[Avodah] hava amina / mahu d'teima / salka datach amina

Micha Berger micha at aishdas.org
Mon Aug 12 10:58:37 PDT 2019


On Fri, Aug 02, 2019 at 03:14:57PM -0400, Sholom Simon via Avodah wrote:
> Is there a difference between hava amina, mahu d'teima, and salka datach
> amina?

I found https://daf-yomi.com/DYItemDetails.aspx?itemId=9708 which discusses
the first two.

Halikhos Olam (R Yeshua b Yosef haLevi, Algeria 1490, subtitled "uMavo
leTalmud") notes that a mahu deteima is somtimes proven dachuq, but not
necessarily dismissed. Whereas a hava amina is never preserved.

The author of the web page, R Yoseif Shimshi (author of GemarOr -- sounds
like guide to learning Shas) wants to suggest his own chiddush:

Mahu detaima is used in response to trying to establish an uqimta
Hava amina is used at the top of the discussion, trying to get what the
tanna's chiddush is (what he's trying to rule out)
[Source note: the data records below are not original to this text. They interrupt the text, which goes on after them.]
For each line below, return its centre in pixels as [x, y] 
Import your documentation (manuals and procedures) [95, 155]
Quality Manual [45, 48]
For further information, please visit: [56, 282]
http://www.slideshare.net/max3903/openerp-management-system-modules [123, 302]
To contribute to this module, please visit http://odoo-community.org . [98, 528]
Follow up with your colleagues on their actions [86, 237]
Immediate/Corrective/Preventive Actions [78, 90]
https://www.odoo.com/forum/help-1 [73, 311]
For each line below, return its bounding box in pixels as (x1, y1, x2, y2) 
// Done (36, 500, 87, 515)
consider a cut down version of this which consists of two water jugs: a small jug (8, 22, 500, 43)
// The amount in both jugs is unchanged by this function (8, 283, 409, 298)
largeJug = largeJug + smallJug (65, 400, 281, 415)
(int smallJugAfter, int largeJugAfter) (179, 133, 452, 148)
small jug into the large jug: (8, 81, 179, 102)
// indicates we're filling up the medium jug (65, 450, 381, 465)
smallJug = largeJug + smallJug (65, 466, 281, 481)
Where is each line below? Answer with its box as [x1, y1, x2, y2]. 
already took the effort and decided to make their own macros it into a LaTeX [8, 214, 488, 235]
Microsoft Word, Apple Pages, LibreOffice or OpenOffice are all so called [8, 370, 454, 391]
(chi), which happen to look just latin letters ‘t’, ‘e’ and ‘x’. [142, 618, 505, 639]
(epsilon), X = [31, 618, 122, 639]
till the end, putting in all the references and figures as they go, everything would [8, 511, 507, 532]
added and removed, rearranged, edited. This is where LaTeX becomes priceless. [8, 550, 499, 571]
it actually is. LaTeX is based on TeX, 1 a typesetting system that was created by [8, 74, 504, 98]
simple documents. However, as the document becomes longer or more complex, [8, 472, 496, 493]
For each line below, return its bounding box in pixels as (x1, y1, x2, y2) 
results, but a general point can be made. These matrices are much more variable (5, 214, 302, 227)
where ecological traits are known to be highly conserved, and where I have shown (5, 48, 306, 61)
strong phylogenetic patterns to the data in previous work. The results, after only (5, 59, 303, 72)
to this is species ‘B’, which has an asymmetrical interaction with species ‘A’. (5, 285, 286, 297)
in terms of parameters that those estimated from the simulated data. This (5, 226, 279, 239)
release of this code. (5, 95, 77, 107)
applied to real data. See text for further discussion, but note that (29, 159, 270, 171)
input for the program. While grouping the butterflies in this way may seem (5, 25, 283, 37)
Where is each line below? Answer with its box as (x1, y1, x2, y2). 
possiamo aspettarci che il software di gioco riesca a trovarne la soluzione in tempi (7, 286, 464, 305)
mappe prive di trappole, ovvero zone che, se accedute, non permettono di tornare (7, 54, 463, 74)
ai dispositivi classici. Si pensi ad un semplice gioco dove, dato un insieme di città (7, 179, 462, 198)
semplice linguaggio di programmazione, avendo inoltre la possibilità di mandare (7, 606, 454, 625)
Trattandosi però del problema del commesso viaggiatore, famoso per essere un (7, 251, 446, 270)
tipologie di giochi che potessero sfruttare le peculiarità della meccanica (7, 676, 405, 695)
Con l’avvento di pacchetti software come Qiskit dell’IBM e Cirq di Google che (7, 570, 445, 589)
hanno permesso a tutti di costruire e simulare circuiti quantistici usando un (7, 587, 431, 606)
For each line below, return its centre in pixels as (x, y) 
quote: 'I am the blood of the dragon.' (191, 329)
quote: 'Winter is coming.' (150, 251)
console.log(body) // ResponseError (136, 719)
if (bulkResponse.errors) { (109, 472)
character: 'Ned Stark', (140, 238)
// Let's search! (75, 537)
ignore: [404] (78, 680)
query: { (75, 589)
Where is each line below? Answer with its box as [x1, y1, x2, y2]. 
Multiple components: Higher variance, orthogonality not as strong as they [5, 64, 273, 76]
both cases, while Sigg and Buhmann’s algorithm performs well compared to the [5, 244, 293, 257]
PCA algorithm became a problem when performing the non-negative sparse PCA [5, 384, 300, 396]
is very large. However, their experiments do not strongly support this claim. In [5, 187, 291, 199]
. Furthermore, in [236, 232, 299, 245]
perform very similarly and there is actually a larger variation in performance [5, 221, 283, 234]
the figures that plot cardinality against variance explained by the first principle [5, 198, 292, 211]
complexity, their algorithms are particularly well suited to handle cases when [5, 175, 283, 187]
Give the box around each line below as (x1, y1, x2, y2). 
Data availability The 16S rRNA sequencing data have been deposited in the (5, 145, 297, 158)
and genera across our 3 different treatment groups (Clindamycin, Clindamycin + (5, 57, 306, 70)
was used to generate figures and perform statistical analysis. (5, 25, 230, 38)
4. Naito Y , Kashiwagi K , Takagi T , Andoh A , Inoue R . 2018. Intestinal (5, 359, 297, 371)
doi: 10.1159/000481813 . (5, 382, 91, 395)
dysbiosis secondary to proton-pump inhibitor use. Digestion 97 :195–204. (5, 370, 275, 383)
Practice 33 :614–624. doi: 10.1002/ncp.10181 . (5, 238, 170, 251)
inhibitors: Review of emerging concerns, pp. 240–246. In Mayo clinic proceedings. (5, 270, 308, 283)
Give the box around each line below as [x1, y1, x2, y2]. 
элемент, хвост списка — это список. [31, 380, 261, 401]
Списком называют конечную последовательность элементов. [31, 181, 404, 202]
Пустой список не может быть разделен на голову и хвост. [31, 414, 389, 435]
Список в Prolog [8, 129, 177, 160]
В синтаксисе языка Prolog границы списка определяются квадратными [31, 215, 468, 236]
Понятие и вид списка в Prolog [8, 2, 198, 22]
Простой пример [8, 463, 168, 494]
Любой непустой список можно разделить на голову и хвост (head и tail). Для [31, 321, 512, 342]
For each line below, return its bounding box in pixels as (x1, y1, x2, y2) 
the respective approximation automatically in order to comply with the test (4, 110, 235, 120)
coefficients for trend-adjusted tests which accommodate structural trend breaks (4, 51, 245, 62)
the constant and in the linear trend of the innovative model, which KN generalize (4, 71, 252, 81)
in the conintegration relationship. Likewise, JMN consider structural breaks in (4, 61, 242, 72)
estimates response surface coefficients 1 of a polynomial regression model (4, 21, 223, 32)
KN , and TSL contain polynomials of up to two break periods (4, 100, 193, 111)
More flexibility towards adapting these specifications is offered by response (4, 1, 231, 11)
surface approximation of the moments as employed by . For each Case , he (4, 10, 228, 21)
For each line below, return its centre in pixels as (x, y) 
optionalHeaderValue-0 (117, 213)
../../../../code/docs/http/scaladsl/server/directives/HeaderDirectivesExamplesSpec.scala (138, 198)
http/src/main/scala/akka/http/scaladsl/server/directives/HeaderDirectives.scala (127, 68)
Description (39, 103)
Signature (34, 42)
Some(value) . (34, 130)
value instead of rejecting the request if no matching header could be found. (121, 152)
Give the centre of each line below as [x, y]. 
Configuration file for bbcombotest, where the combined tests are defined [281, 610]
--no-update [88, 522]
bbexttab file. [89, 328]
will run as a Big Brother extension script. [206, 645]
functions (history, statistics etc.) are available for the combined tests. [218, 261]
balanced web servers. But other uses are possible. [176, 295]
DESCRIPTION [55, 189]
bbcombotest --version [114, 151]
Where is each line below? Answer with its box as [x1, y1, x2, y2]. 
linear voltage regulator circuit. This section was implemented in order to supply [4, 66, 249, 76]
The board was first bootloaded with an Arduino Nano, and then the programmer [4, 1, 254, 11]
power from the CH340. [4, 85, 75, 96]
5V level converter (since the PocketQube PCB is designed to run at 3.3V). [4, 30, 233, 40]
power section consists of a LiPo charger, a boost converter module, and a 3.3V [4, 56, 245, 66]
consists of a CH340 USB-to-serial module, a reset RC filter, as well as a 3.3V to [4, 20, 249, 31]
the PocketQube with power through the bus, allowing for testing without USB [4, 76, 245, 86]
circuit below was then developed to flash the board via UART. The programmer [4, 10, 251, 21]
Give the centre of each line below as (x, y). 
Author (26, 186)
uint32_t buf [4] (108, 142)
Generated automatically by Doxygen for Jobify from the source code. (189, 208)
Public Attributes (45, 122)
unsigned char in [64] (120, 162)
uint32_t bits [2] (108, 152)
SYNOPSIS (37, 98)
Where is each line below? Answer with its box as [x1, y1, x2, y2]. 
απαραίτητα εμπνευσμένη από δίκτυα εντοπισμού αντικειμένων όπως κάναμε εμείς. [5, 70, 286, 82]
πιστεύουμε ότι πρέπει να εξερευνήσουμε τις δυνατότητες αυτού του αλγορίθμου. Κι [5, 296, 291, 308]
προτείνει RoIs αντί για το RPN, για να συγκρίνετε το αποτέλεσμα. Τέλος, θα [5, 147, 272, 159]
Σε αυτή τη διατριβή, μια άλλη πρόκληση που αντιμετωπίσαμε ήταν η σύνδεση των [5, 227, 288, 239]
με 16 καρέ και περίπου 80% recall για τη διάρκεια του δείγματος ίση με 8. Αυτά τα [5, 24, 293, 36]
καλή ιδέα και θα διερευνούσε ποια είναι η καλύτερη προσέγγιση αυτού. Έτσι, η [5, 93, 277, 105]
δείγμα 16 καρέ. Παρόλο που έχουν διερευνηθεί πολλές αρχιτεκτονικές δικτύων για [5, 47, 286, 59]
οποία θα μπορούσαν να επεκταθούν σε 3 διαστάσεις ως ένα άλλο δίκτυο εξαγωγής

Which then leads him to explain why sometimes "tzerikhei" and sometimes
"hava amina", if both are explaining why something a tanna said is a
chiddush. That's at
https://daf-yomi.com/DYItemDetails.aspx?itemId=35000
But I think the difference is obvious -- as RYS notes, tzerikhei is
almost (?) always a pair of quotes that seem to make the same point.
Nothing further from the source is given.